The data START

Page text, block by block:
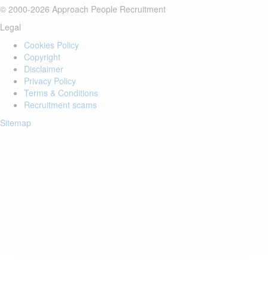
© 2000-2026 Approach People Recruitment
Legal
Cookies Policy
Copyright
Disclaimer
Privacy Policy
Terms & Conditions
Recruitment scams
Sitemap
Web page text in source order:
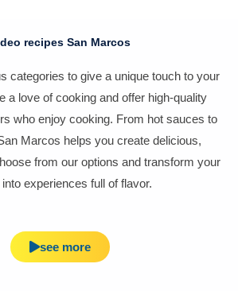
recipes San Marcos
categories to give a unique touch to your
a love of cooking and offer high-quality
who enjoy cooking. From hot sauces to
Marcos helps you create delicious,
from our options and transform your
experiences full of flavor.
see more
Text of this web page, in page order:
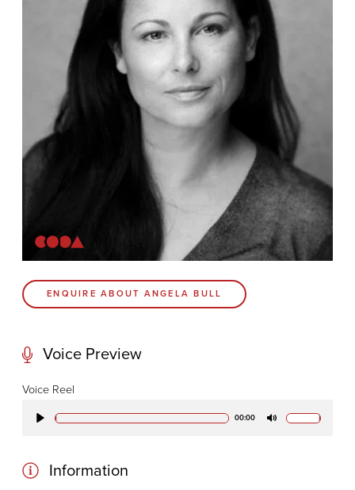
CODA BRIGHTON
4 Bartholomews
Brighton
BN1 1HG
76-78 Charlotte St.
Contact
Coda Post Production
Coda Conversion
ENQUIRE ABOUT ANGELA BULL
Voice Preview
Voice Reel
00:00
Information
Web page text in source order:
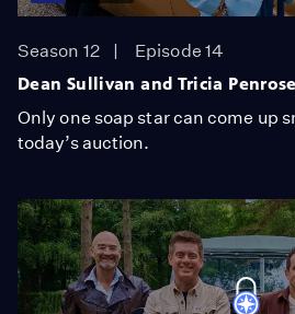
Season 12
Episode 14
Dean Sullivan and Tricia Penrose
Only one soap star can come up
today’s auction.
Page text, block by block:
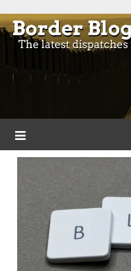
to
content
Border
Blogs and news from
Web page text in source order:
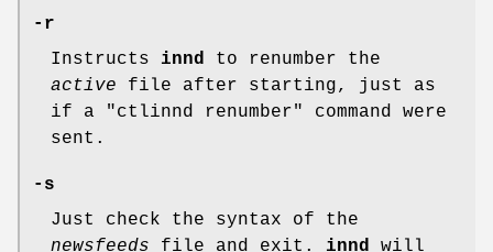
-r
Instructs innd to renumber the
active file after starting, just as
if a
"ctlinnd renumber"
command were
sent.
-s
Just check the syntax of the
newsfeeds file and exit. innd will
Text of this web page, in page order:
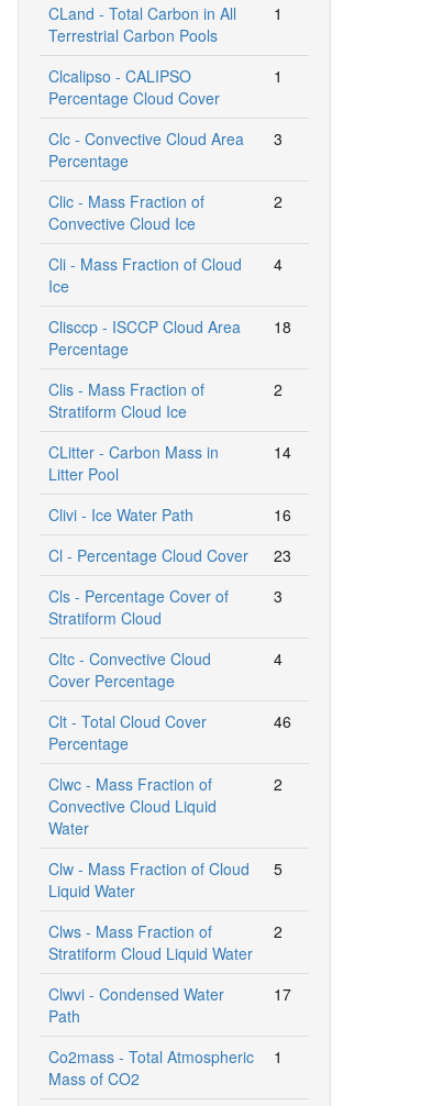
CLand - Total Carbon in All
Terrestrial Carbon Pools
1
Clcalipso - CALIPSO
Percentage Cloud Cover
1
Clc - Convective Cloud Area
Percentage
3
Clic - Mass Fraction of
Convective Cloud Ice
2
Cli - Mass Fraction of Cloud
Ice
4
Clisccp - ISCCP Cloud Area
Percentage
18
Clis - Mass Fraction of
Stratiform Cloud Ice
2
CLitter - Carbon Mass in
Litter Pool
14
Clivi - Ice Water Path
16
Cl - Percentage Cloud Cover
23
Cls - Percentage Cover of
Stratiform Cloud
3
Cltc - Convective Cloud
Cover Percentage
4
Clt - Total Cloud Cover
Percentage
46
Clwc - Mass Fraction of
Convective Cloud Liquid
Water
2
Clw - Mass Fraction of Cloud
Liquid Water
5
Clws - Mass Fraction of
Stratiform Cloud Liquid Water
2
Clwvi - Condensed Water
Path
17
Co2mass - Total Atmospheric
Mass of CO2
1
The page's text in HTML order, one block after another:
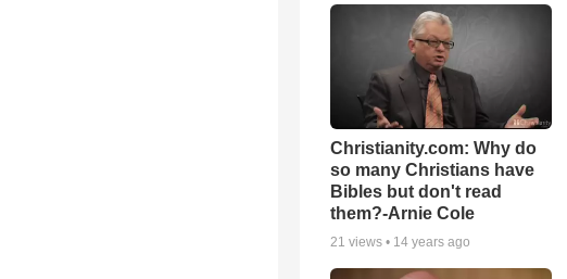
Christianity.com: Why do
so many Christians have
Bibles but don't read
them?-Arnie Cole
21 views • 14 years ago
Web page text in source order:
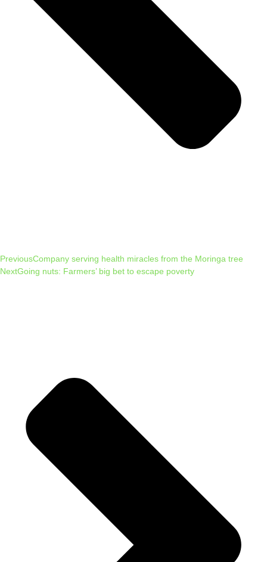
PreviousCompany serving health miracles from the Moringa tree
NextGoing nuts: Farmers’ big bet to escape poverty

The data END

Keep the pictures out of your copy, and repeat every entry above exactly.

Page text, block by block:
© 2000-2026 Approach People Recruitment
Legal
Cookies Policy
Copyright
Disclaimer
Privacy Policy
Terms & Conditions
Recruitment scams
Sitemap
Web page text in source order:
recipes San Marcos
categories to give a unique touch to your
a love of cooking and offer high-quality
who enjoy cooking. From hot sauces to
Marcos helps you create delicious,
from our options and transform your
experiences full of flavor.
see more
Text of this web page, in page order:
CODA BRIGHTON
4 Bartholomews
Brighton
BN1 1HG
76-78 Charlotte St.
Contact
Coda Post Production
Coda Conversion
ENQUIRE ABOUT ANGELA BULL
Voice Preview
Voice Reel
00:00
Information
Web page text in source order:
Season 12
Episode 14
Dean Sullivan and Tricia Penrose
Only one soap star can come up
today’s auction.
Page text, block by block:
to
content
Border
Blogs and news from
Web page text in source order:
-r
Instructs innd to renumber the
active file after starting, just as
if a
"ctlinnd renumber"
command were
sent.
-s
Just check the syntax of the
newsfeeds file and exit. innd will
Text of this web page, in page order:
CLand - Total Carbon in All
Terrestrial Carbon Pools
1
Clcalipso - CALIPSO
Percentage Cloud Cover
1
Clc - Convective Cloud Area
Percentage
3
Clic - Mass Fraction of
Convective Cloud Ice
2
Cli - Mass Fraction of Cloud
Ice
4
Clisccp - ISCCP Cloud Area
Percentage
18
Clis - Mass Fraction of
Stratiform Cloud Ice
2
CLitter - Carbon Mass in
Litter Pool
14
Clivi - Ice Water Path
16
Cl - Percentage Cloud Cover
23
Cls - Percentage Cover of
Stratiform Cloud
3
Cltc - Convective Cloud
Cover Percentage
4
Clt - Total Cloud Cover
Percentage
46
Clwc - Mass Fraction of
Convective Cloud Liquid
Water
2
Clw - Mass Fraction of Cloud
Liquid Water
5
Clws - Mass Fraction of
Stratiform Cloud Liquid Water
2
Clwvi - Condensed Water
Path
17
Co2mass - Total Atmospheric
Mass of CO2
1
The page's text in HTML order, one block after another:
Christianity.com: Why do
so many Christians have
Bibles but don't read
them?-Arnie Cole
21 views • 14 years ago
Web page text in source order:
PreviousCompany serving health miracles from the Moringa tree
NextGoing nuts: Farmers’ big bet to escape poverty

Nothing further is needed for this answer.